Overriding the default XQuery Context

eXist-db provides the following options to override the default XQuery context:

declare option exist:implicit-timezone "duration";

Specifies the implicit timezone for the XQuery context.

declare option exist:current-dateTime "dateTime";

Specifies the current dateTime for the XQuery context.

declare option exist:optimize "enable=yes|no";

Temporarily disables the query rewriting optimizer for the current query. Use for testing/debugging.

Pragmas

XQuery pragmas are a way to pass implementation-specific information to the query engine. Pragmas can be wrapped around an arbitrary XQuery expression.

eXist-db recognizes the following pragmas:

exist:timer

Provides a simple way to measure the time executing a given expression. For example:

(# exist:timer #) { //some/path/expression }

This creates a timer for the expression enclosed in curly braces and prints timing information to the trace logger. Tracing needs to be enabled in log4j.xml:

<root> <priority value="trace"/> <appender-ref ref="console"/> </root>
exist:batch-transaction

Currently for XQuery Update Extensions only. Provides a method for batching updates on the database into a single transaction, allowing a set of updates to be atomically guaranteed.

For each affected document or collection, any configured Triggers will only be called once, the prepare() method will be fired before the first update to the configured resource and the finish() method fired after the last update to the configured resource.

(# exist:batch-transaction #) {
  update value //some/path/expressionA width "valueA",
  update value //some/path/expressionB width "valueB"
}

Uses a single Transaction and Trigger events for the expressions enclosed in curly braces.

exist:force-index-use

For debugging purposes. Apply on an expression that uses indexes: comparisons, fn:matches(), etc. Will raise an error if, for any reason, the index cannot be used. This helps checking whether indexes are correctly defined or not.

(# exist:force-index-use #) {
  //group[. = "dba"]
}

Raises an error if the general comparison doesn't use a range or a QName index (XPDYxxxx).

exist:no-index

Prevents the query engine using any index. Useful if the searched value isn't very selective or if it is cheaper to traverse the previous step of a path expression than querying the index.

(# exist:no-index #) {
  //group[. = "dba"]
}
exist:optimize

This pragma is inserted automatically by the query rewriter to optimize an expression that implements the org.exist.xquery.Optimizable interface.

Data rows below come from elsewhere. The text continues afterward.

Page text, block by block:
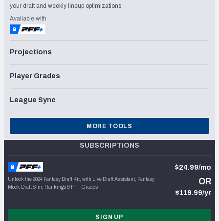
your draft and weekly lineup optimizations
Available with
Projections
Player Grades
League Sync
MORE TOOLS
SUBSCRIPTIONS
Unlock the 2024 Fantasy Draft Kit, with Live Draft Assistant, Fantasy
Mock Draft Sim, Rankings & PFF Grades
$24.99/mo
OR
$119.99/yr
SIGN UP
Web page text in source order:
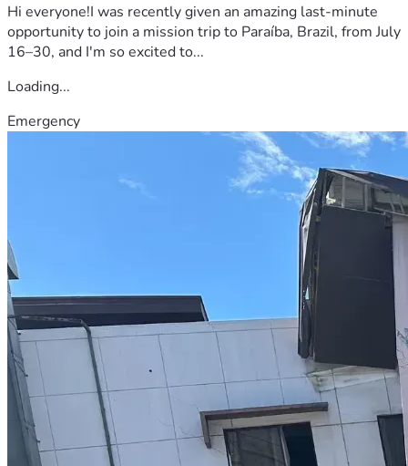
Hi everyone!I was recently given an amazing last-minute
opportunity to join a mission trip to Paraíba, Brazil, from July
16–30, and I'm so excited to...
Loading...
Emergency
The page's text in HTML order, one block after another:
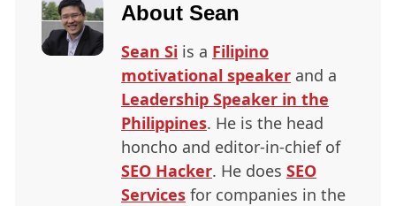
About Sean
Sean Si is a Filipino
motivational speaker and a
Leadership Speaker in the
Philippines. He is the head
honcho and editor-in-chief of
SEO Hacker. He does SEO
Services for companies in the
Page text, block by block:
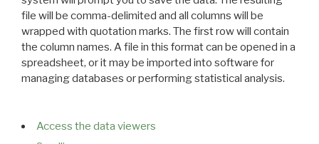
file will be comma-delimited and all columns will be
wrapped with quotation marks. The first row will contain
the column names. A file in this format can be opened in a
spreadsheet, or it may be imported into software for
managing databases or performing statistical analysis.
Access the data viewers
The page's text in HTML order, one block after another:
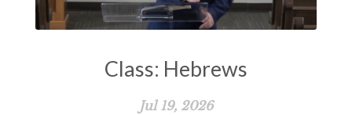
Class: Hebrews
Jul 19, 2026
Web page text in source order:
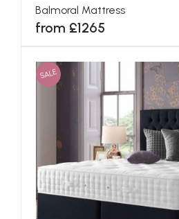
Balmoral Mattress
from £1265
SALE
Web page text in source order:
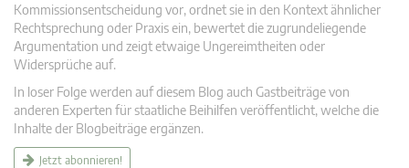
Kommissionsentscheidung vor, ordnet sie in den Kontext ähnlicher
Rechtsprechung oder Praxis ein, bewertet die zugrundeliegende
Argumentation und zeigt etwaige Ungereimtheiten oder
Widersprüche auf.
In loser Folge werden auf diesem Blog auch Gastbeiträge von
anderen Experten für staatliche Beihilfen veröffentlicht, welche die
Inhalte der Blogbeiträge ergänzen.
Jetzt abonnieren!
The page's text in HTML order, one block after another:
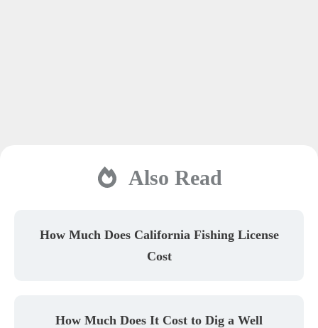
Also Read
How Much Does California Fishing License
Cost
How Much Does It Cost to Dig a Well
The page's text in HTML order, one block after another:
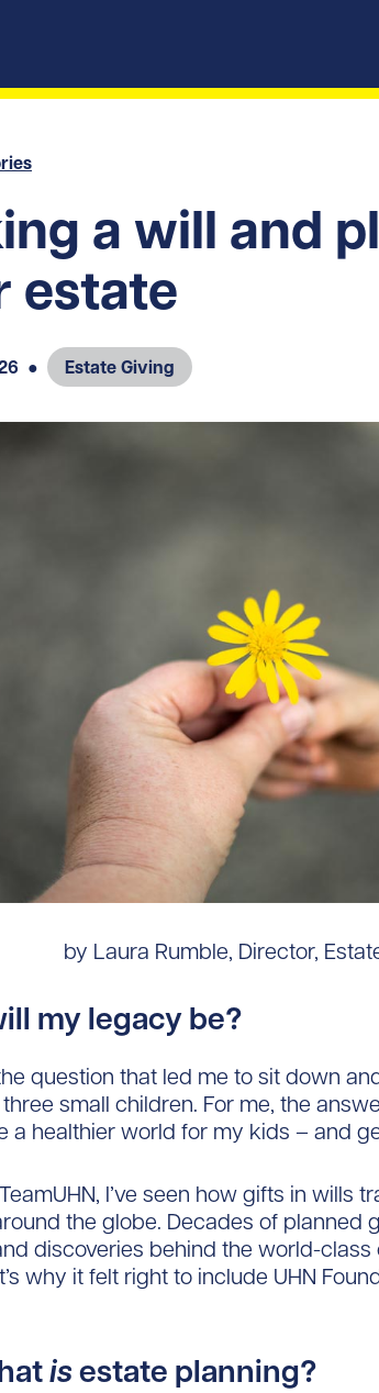
a will and
estate
● Estate Giving
by Laura Rumble, Director,
my legacy be?
question that led me to sit down
small children. For me, the
a healthier world for my kids – and
I’ve seen how gifts in wills
the globe. Decades of planned
discoveries behind the world-
why it felt right to include UHN
is estate planning?
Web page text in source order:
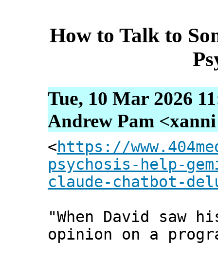
How to Talk to
Tue, 10 Mar 2026
Andrew Pam
<https://
psychosis-help-
claude-chatbot-
"When David saw
opinion on a

//((#exist:optimize#) { item[stock = 10] })

Community Specifications

In addition to providing robust support for the XPath and XQuery family of specifications, eXist-db has also implemented a number of EXPath and EXQuery community specifications and modules that extend XPath and XQuery with cross-platform functions and capabilities. (Only those built into eXist are listed below; see eXist-db's Package Repository for others.)

HTTP Client

eXist-db implements the HTTP Client Module, an EXPath specification for interacting with HTTP servers. This is in addition to eXist-db's native function libraries for performing HTTP requests.

Packaging System

eXist-db implements the Packaging System, an EXPath community specification for library and application packages. See the Package Repository documentation.

RESTXQ

eXist-db implements RESTXQ, an EXQuery community effort to develop a clean approach for the deployment of RESTful services based on XQuery code annotations. This is in addition to eXist-db's native function libraries for performing HTTP requests and responses.

ZIP

eXist-db implements the ZIP Module, an EXPath community specification and module for performing compression. This is in addition to eXist-db's native function libraries for performing compression.

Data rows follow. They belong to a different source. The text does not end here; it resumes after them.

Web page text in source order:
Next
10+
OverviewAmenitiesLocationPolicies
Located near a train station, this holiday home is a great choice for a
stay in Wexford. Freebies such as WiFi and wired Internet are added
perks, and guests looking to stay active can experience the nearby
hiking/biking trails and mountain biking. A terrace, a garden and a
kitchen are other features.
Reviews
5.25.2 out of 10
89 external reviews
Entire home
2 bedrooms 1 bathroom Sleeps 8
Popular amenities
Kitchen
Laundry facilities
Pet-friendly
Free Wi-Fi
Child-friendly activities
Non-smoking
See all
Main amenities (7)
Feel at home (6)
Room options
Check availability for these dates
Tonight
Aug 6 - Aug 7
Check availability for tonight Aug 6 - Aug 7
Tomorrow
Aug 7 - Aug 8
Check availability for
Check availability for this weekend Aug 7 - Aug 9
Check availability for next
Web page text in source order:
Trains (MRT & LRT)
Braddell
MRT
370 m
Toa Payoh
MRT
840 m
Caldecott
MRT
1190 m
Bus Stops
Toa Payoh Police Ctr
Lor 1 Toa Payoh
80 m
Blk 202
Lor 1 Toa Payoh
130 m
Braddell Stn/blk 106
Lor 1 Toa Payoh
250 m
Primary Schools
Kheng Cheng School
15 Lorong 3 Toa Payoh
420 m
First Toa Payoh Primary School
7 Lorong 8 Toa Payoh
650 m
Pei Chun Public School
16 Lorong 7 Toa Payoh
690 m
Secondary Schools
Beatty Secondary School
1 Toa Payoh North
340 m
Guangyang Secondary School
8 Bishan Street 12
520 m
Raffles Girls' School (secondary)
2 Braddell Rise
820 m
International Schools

Legacy Features Maintained for Backward Compatibility

The following legacy features are maintained for backwards compatibility reasons:

  • Collations: Some functions in eXist support collations, which are no longer in the specification.

  • Map notation: During the drafting of XQuery 3.0, the specification changed slightly and so did the implementation in eXist-db. To keep backwards compatibility, eXist allows the older notation in map constructors: key:=value in addition to the new one, key: value.

  • Serialization: Certain Legacy Serialization Parameters.